**Exercise**.
Repeat exactly every line that comes at or after the line containing "can safeguard your business. (68, 128)", through the end of the entries below.

**Input data**.
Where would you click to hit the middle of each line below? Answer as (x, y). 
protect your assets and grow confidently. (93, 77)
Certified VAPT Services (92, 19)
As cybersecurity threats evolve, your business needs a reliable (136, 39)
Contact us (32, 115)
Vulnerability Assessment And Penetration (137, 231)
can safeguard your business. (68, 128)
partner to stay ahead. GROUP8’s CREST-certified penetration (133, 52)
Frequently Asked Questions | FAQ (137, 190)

**Answer section**.
can safeguard your business. (68, 128)
partner to stay ahead. GROUP8’s CREST-certified penetration (133, 52)
Frequently Asked Questions | FAQ (137, 190)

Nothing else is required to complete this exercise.